Come nei suoi precedenti film (in Garpastum
del 2005 una improvvisata squadra di calcio nella San Pietroburgo
di inizio secolo, in Posledniy poezd
del 2003 un manipolo di soldati russi e tedeschi abbandonati
a se stessi durante la seconda guerra mondiale) anche in Bumaznyj
soldat racconta la storia di un gruppo, la prima compagnia
di cosmonauti. E lo fa attraverso gli occhi di Daniel, l'ufficiale
medico incaricato di occuparsi della loro salute in vista
del lancio del primo uomo nello spazio. Siamo nel 1961 in
Kazakistan, durante il momento di crescita dell'URSS che tenta
di lasciarsi alle spalle l'eredità di Stalin con il
miraggio di sopperire ad una crisi di ideali tramite la grandiosità
di un avvenimento memorabile. Ma anche dietro questo obiettivo
grandioso e romantico si cela un destino di morte. Daniel
ne è consapevole e non riesce a portare fino in fondo
la sua missione diviso tra l'inaccettabilità del sacrifico
umano in nome della patria e il precario equilibrio sentimentale
con la moglie Nina e l'amante Vera. Perderà la vita
il giorno prima del lancio che segnerà un momento indimenticabile
nella storia russa.
Pur impeccabile e sontuosamente evocativa, la ricostruzione
storica di Aleksey German Jr si rivela stridente perché
pone in primo piano la figura centrale di Daniel, roso da
frustrazioni esistenziali e rimorsi etici, lasciando sullo
sfondo il contesto storico del suo Paese (perfino il lancio
del missile si vede solo in lontananza). Affastella insulse
diatribe tra marito, moglie e amante privilegiando il singolo
punto di vista a quello corale. Anche la squadra di cosmonauti
si suddivide in singole performance emotive disperdendo la
tensione dell'attesa dell'evento in mille impercettibili piani
dimensionali che eludono la compattezza narrativa conferendo
un senso se non confusionale di sicuro distorto della realtà.
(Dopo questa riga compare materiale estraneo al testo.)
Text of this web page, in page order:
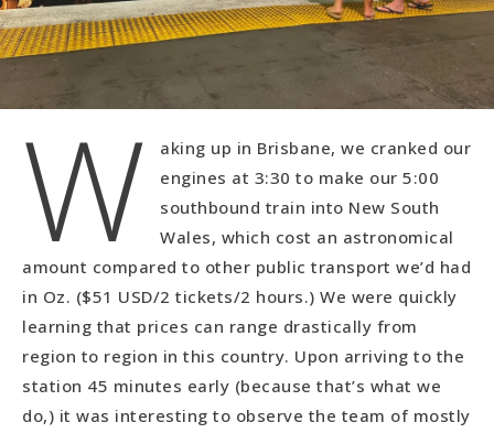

Sfugge il dramma della missione e resta la gravosità
di un'inadeguatezza esistenziale che si risolve in una tragedia
personale. La forza dello sguardo non è mai centrifuga
e rimane quasi sempre avulsa dal contesto storico cui si vuole
rendere omaggio. Non c'è coesione tra i due piani (individuale
e corale) e si finisce per restare delusi da quella che sulla
carta era la parte più interessante (il lancio dell'uomo
nello spazio).
[marco catola]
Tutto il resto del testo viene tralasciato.